[Records from a dataset]
_____

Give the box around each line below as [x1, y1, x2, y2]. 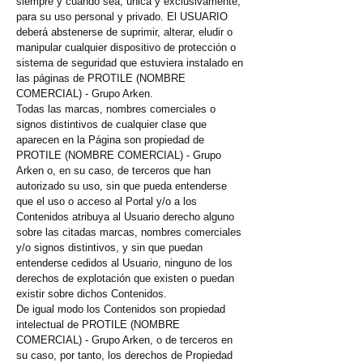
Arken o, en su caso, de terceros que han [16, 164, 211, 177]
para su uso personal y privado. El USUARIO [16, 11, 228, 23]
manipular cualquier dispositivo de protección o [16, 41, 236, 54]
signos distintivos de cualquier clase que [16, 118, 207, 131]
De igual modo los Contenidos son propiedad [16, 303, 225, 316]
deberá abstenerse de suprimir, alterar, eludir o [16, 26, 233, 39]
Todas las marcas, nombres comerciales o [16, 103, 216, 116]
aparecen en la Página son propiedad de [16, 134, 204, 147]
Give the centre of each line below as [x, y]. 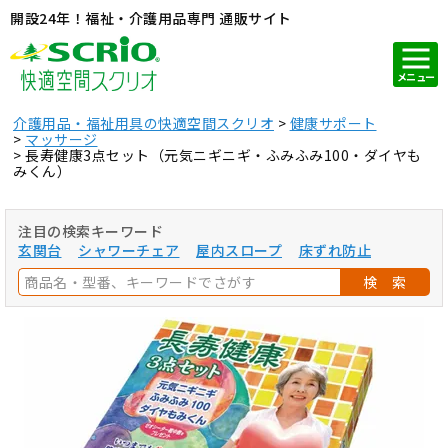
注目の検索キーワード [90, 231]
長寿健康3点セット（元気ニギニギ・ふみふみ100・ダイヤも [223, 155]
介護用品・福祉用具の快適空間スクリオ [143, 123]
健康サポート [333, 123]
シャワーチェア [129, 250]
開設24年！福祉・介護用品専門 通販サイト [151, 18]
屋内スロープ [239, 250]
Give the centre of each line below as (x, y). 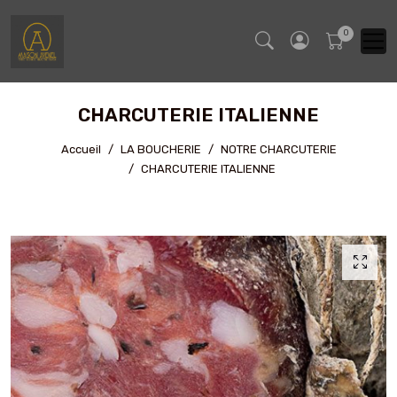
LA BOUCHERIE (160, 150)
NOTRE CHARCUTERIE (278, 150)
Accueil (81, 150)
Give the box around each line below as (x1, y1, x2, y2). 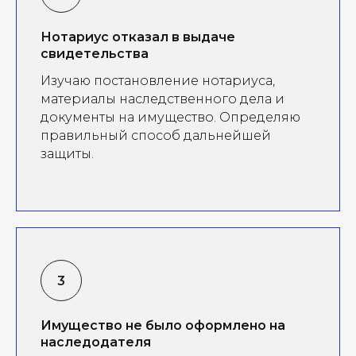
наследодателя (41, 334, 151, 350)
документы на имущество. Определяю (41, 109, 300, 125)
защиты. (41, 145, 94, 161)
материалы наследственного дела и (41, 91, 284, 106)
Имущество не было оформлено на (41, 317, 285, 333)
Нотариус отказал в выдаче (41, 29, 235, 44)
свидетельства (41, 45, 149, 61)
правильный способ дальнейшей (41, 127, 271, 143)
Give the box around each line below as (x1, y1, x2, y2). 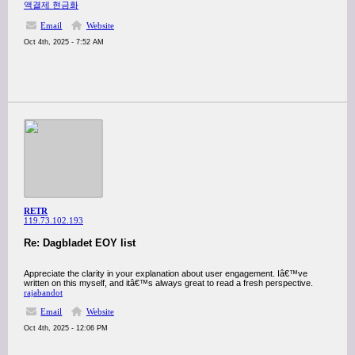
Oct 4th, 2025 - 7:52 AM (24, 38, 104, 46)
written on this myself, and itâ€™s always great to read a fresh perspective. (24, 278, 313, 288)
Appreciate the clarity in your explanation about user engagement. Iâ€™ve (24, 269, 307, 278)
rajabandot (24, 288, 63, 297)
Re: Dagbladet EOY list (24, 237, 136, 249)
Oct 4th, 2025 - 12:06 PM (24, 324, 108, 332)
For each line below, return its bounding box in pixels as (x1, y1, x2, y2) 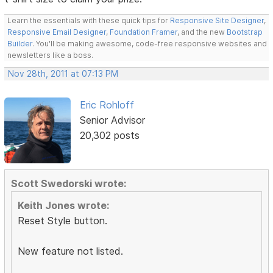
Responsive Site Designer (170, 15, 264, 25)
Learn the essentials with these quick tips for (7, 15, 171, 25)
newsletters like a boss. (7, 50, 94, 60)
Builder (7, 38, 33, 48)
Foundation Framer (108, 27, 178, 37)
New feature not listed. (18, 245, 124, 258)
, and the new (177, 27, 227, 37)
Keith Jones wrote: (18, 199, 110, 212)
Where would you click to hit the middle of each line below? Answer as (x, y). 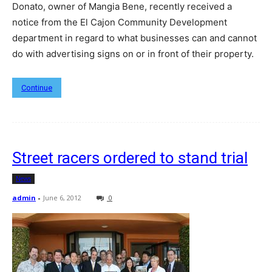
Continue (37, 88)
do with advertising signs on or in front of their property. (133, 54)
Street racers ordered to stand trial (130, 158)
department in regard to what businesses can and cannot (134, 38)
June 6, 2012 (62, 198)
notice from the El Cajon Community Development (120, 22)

_____

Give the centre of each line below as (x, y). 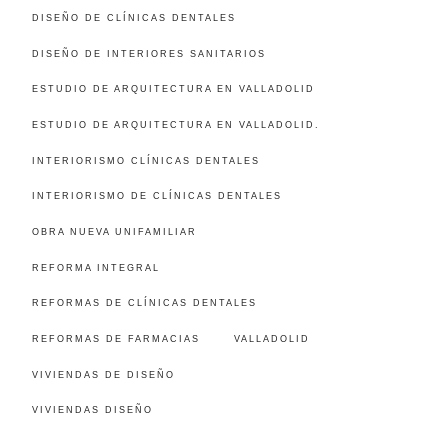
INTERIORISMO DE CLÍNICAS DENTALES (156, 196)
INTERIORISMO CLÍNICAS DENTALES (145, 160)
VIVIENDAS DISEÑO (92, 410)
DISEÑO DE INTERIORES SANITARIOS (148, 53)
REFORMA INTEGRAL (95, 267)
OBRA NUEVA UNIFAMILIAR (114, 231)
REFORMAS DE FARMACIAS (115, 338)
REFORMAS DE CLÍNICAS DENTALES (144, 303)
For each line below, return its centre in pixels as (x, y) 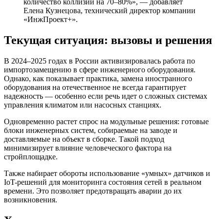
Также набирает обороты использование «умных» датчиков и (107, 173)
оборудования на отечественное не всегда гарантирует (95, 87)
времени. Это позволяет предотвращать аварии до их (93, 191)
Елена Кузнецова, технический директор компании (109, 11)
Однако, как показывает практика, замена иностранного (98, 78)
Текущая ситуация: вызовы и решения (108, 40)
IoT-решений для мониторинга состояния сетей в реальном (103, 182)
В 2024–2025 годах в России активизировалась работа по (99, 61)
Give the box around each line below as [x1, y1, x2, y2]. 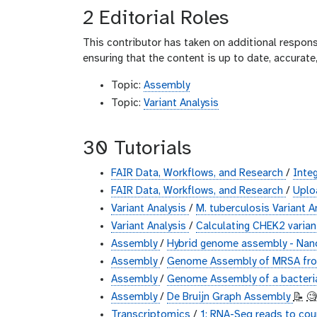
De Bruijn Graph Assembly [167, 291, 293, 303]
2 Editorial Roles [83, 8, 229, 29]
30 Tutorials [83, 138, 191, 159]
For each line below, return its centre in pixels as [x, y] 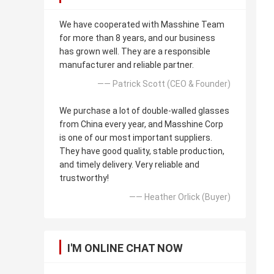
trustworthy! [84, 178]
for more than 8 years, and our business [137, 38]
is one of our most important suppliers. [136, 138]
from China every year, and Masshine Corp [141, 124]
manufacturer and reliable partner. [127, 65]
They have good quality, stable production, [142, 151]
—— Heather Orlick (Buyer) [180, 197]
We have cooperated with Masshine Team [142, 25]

_____

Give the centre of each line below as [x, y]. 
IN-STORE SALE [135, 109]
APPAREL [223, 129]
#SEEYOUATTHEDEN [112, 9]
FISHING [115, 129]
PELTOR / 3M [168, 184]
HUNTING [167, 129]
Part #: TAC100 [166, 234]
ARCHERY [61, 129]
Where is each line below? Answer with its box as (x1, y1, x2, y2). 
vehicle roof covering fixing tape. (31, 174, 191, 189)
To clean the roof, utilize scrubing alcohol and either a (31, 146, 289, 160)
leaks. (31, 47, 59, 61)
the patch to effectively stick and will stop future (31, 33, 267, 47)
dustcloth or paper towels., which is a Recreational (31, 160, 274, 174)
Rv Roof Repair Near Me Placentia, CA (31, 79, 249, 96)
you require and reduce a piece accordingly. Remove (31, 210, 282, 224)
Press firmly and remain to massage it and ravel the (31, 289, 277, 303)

_____

Repeat only the stretch of data above that runs from the line with "シャワーチェア [129, 250]" to the line with "rajabandot (24, 288, 63, 297)". Keep both end lines; exclude pictures.

シャワーチェア [129, 250]
開設24年！福祉・介護用品専門 通販サイト [151, 18]
屋内スロープ [239, 250]
Give the centre of each line below as (x, y). 
LA BOUCHERIE (160, 150)
NOTRE CHARCUTERIE (278, 150)
Accueil (81, 150)
Give the box around each line below as (x1, y1, x2, y2). 
наследодателя (41, 334, 151, 350)
документы на имущество. Определяю (41, 109, 300, 125)
защиты. (41, 145, 94, 161)
материалы наследственного дела и (41, 91, 284, 106)
Имущество не было оформлено на (41, 317, 285, 333)
Нотариус отказал в выдаче (41, 29, 235, 44)
свидетельства (41, 45, 149, 61)
правильный способ дальнейшей (41, 127, 271, 143)
Give the box around each line below as (x1, y1, x2, y2). 
Oct 4th, 2025 - 7:52 AM (24, 38, 104, 46)
written on this myself, and itâ€™s always great to read a fresh perspective. (24, 278, 313, 288)
Appreciate the clarity in your explanation about user engagement. Iâ€™ve (24, 269, 307, 278)
rajabandot (24, 288, 63, 297)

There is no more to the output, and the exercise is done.